Иоганн ответил подчеркнуто выразительно: «Ja, mein Herr»[2], коснулся рукой шляпы, и коляска быстро тронулась с места. Когда мы выехали из города, я подал знак остановиться и спросил:

– Скажи, Иоганн, что сегодня за ночь?

Он перекрестился и ответил лаконично:

– Walpurgis Nacht[3].

Потом он вынул свои большие серебряные часы – старомодную немецкую луковицу – и стал смотреть на них, сдвинув брови и нетерпеливо дергая плечами. Я понял, что таким образом он вежливо протестует против ненужной задержки, и откинулся на спинку сиденья, знаком предложив ему продолжить путь. Он погнал лошадей, словно стараясь наверстать потерянное время. Лошади время от времени вскидывали головы и, казалось, с опаской нюхали воздух. Вслед за ними и я стал осматриваться в тревоге. Путь проходил по довольно унылой местности: мы пересекали высокое, открытое ветрам плато. Сбоку я заметил дорогу, на вид мало наезженную, которая ныряла в небольшую извилистую долину. Выглядела она так заманчиво, что я, рискуя рассердить Иоганна, крикнул, чтобы он остановился. Когда он натянул вожжи, я сказал, что хочу спуститься этой дорогой. Он никак не соглашался, часто крестясь во время речи. Это подстегнуло мое любопытство, и я принялся расспрашивать его. Иоганн отвечал уклончиво и несколько раз взглядывал на часы в знак протеста. Наконец я сказал:

– Что ж, Иоганн, я хочу спуститься этой дорогой. Я не заставляю тебя туда ехать, но, по крайней мере, объясни, почему ты отказываешься, – это все, что я желаю знать.

Мне показалось, что он свалился с козел: так быстро он спрыгнул на землю. Потом он умоляюще протянул руки и стал заклинать меня отказаться от своего намерения.
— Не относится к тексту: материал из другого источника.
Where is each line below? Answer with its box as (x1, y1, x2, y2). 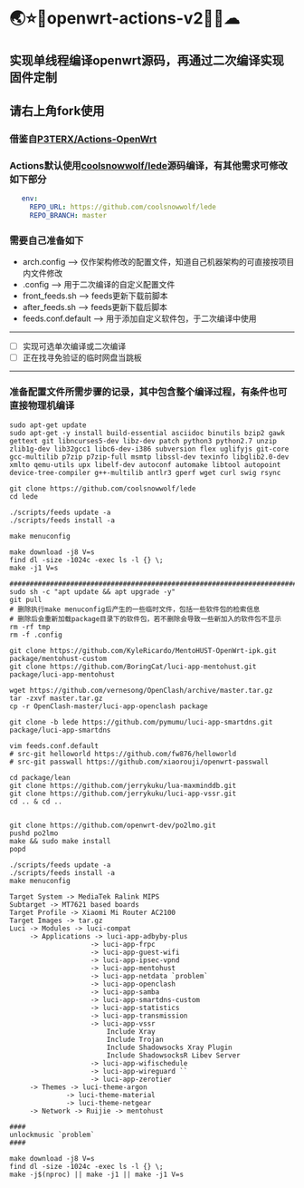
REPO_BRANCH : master (29, 210, 107, 219)
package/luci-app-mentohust (9, 669, 116, 679)
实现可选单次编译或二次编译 (22, 341, 127, 352)
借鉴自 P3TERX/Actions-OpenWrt (9, 132, 157, 145)
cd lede (9, 492, 39, 501)
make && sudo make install (9, 836, 111, 845)
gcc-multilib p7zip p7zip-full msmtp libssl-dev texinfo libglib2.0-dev (9, 452, 290, 462)
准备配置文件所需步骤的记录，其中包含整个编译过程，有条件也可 (9, 385, 288, 398)
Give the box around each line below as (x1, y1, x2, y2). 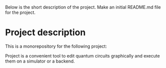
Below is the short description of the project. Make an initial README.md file (5, 4, 161, 10)
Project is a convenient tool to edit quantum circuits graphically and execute (5, 53, 160, 59)
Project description (5, 27, 86, 38)
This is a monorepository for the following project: (5, 43, 108, 49)
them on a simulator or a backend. (5, 58, 75, 64)
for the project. (5, 9, 36, 15)
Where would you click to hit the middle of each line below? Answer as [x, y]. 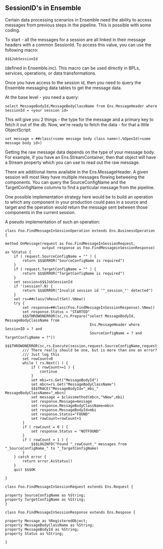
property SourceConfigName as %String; [45, 495]
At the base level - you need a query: [42, 97]
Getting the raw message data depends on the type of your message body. [80, 152]
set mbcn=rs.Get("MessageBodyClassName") [73, 384]
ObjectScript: [18, 130]
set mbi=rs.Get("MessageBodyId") [65, 380]
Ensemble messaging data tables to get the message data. [64, 88]
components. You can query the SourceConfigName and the [65, 182]
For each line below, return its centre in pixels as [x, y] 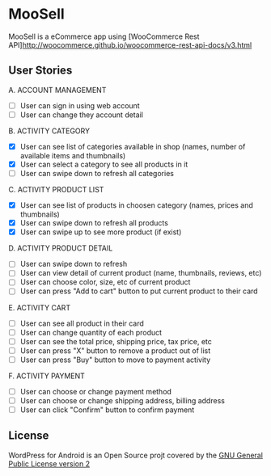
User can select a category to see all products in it [104, 164]
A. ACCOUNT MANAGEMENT [57, 90]
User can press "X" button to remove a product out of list [115, 350]
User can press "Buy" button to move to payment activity [115, 360]
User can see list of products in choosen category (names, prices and [136, 205]
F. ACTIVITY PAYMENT [47, 376]
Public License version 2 [49, 463]
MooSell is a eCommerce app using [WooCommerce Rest [104, 36]
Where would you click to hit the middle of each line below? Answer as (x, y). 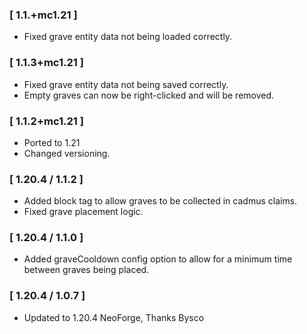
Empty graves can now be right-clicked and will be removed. (149, 95)
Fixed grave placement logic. (83, 212)
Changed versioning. (67, 153)
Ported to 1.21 (52, 142)
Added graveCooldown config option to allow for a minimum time (158, 259)
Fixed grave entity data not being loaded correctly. (128, 37)
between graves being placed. (86, 270)
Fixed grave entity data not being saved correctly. (126, 84)
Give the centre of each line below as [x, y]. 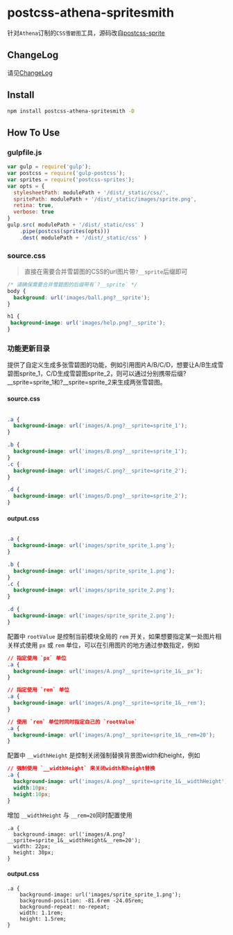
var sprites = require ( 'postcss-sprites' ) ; [71, 179]
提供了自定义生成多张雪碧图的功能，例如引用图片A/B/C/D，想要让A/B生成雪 [115, 365]
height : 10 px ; [32, 794]
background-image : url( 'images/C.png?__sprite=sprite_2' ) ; [101, 471]
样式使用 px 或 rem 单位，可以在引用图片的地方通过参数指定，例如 [106, 645]
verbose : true [34, 212]
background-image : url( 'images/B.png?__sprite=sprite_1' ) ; [101, 452]
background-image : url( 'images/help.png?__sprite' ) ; [88, 323]

В его речи к немецким словам было примешано достаточно английских, чтобы понять общий смысл. Он как будто старался донести до меня какую-то мысль, которой отчаянно страшился, и потому ни разу не выговорил ее до конца и только повторял, крестясь: «Walpurgis Nacht!»
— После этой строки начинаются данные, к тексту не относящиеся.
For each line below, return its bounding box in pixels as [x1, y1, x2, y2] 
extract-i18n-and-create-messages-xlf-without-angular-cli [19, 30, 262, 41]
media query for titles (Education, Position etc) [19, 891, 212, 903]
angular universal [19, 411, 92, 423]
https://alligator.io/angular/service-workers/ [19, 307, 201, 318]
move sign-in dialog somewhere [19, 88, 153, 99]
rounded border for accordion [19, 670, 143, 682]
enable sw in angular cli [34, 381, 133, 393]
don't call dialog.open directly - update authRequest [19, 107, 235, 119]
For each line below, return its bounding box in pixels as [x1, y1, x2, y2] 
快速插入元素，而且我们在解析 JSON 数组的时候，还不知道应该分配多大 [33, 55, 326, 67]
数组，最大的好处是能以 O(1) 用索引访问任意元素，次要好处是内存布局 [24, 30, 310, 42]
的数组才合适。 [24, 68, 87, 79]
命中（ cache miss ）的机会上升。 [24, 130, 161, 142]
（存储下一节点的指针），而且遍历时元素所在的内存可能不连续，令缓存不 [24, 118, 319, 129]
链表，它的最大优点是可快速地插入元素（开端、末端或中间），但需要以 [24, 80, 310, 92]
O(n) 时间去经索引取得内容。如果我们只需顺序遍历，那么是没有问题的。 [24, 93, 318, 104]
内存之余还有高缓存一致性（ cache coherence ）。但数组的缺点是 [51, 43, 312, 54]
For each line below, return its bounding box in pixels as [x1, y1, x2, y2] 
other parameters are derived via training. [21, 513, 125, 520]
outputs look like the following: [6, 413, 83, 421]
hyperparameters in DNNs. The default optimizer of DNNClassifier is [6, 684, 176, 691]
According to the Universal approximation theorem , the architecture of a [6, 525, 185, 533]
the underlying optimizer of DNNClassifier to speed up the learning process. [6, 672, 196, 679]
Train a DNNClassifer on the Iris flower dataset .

Я пытался возражать, но трудно спорить с человеком, не зная его родного языка. Преимущество, несомненно, было у Иоганна, потому что, заговорив на английском, очень ломаном и примитивном, он от волнения тут же сбивался на свой родной язык. При этом он то и дело взглядывал на часы. Лошади вновь забеспокоились и принялись нюхать воздух. Иоганн сильно побледнел, испуганно оглядываясь, неожиданно прыгнул вперед, схватил лошадей под уздцы и отвел их в сторону футов на двадцать. Я пошел следом и спросил, зачем он это сделал. В ответ он осенил себя крестом, указал на место, которое мы покинули, потянул коляску в сторону поперечной дороги и произнес, сначала по-немецки, а потом по-английски:

– Здесь хоронили – кто себя убивал.

Я вспомнил старый обычай хоронить самоубийц на перекрестье дорог.
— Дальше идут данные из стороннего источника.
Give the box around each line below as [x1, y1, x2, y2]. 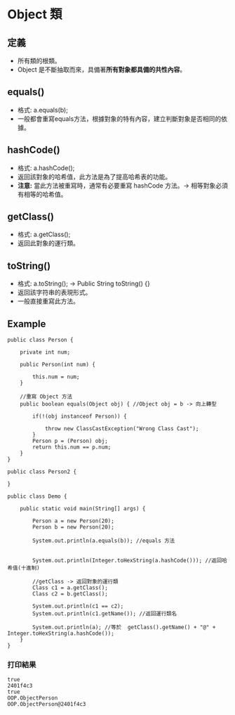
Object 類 [7, 6, 62, 22]
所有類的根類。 [17, 57, 61, 65]
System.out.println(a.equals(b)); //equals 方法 [32, 537, 175, 545]
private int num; [20, 349, 71, 356]
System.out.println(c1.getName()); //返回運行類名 [32, 610, 177, 617]
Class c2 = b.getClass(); [32, 591, 109, 598]
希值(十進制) [7, 565, 40, 572]
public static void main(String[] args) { [20, 505, 146, 513]
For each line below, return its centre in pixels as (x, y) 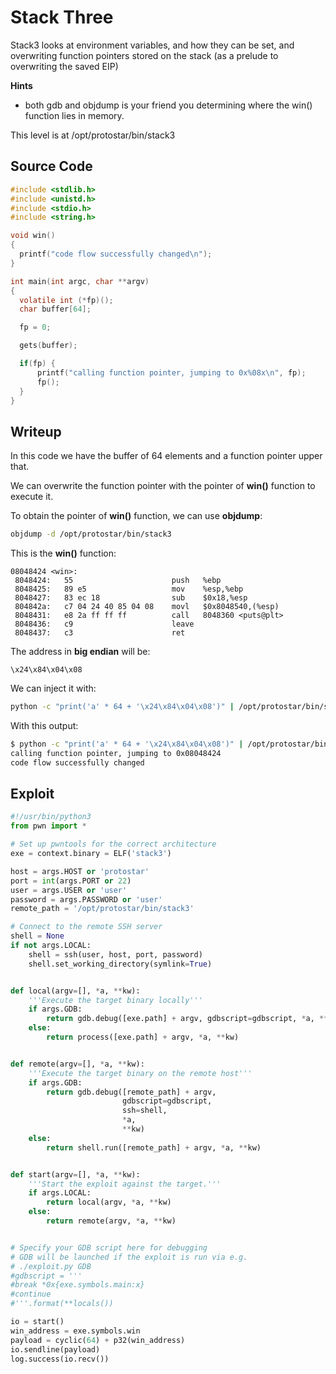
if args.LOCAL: (60, 1193)
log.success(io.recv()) (60, 1359)
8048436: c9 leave (104, 624)
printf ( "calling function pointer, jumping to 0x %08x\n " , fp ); (171, 372)
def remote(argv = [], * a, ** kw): (77, 1064)
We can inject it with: (53, 688)
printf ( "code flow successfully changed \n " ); (116, 254)
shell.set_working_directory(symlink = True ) (120, 964)
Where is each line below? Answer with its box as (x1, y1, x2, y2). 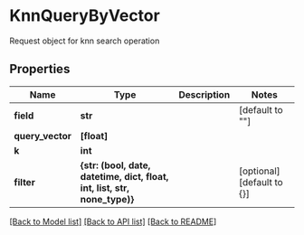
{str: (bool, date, (80, 159, 151, 172)
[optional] (238, 164, 280, 177)
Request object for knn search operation (9, 35, 160, 46)
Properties (9, 61, 71, 77)
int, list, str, (80, 182, 129, 194)
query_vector (14, 129, 72, 142)
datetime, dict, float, (80, 170, 169, 183)
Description (178, 88, 231, 100)
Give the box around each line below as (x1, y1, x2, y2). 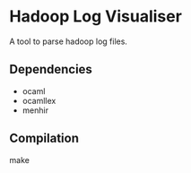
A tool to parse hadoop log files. (9, 36, 128, 47)
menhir (22, 105, 49, 116)
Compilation (9, 131, 79, 146)
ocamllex (22, 95, 56, 106)
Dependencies (9, 62, 92, 77)
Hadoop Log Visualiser (9, 6, 182, 27)
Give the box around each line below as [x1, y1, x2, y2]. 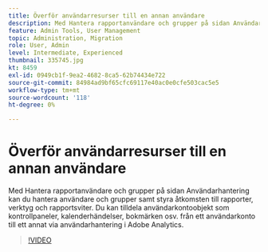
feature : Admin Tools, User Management [8, 26, 141, 34]
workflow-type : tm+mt [8, 86, 81, 94]
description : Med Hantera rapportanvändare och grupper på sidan [8, 19, 230, 27]
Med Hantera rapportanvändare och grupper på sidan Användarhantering [8, 186, 250, 196]
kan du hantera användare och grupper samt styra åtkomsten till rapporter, [8, 194, 254, 204]
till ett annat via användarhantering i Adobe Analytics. [8, 220, 184, 230]
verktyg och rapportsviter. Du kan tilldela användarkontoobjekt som [8, 203, 230, 213]
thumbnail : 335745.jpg [8, 57, 84, 65]
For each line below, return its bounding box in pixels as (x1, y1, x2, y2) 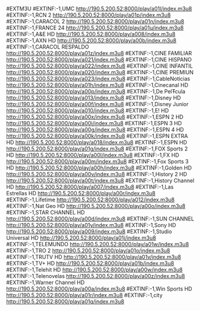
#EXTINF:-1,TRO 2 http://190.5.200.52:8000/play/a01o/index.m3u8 (6, 247, 171, 254)
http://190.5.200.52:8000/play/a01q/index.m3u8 (6, 298, 125, 305)
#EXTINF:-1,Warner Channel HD (6, 279, 85, 286)
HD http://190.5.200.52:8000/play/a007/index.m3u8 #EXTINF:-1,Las (6, 183, 174, 191)
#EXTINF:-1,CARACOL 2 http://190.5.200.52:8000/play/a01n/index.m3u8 (6, 18, 184, 25)
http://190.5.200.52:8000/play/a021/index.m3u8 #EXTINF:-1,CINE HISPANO (6, 56, 192, 63)
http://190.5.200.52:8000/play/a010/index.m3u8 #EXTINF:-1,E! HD (6, 107, 169, 114)
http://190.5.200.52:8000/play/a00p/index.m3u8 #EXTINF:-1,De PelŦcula (6, 88, 186, 95)
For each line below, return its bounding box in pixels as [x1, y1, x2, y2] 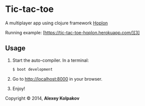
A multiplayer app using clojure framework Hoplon [5, 20, 108, 26]
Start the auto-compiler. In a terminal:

– А! Понял, это самоубийца. Любопытно.

Одного я, хоть убей, не мог понять: почему так испуганы лошади.

Во время разговора мы услышали звуки, напоминавшие то ли повизгивание, то ли лай. Они доносились издалека, но лошади очень встревожились, и Иоганну пришлось вновь и вновь их успокаивать. Он был бледен. Наконец он проговорил:

– Похоже на волка – но сейчас здесь нет волков.

– Что значит «сейчас»? – спросил я. – Ведь волки уже давно не встречаются так близко от города?

– Это когда весна и лето – давно, а когда снег – не так давно.

Пока Иоганн оглаживал лошадей, пытаясь их успокоить, по небу быстро понеслись темные облака. Солнце скрылось, и дохнуло холодом. Правда, это было всего лишь дуновение – не реальность, а скорее предупреждающий знак, потому что солнце тут же засияло снова. Иоганн из-под ладони оглядел горизонт и произнес:

– Снежная буря. Будет здесь очень скоро. – Он снова взглянул на часы и тут же, крепко удерживая поводья (ибо лошади по-прежнему беспрестанно били копытами и встряхивали головами), взобрался на козлы, словно настало время продолжить нашу поездку. Мне захотелось поупрямиться, и я не сразу сел в коляску.

– Скажи, – спросил я, – куда ведет эта дорога? – Я указал вниз.

Иоганн опять перекрестился, забормотал молитву и только после этого ответил:

– Там нечисто.

– Где?

– В деревне.

– Значит, там есть деревня?

– Нет-нет. Там никто не живет уже сотни лет.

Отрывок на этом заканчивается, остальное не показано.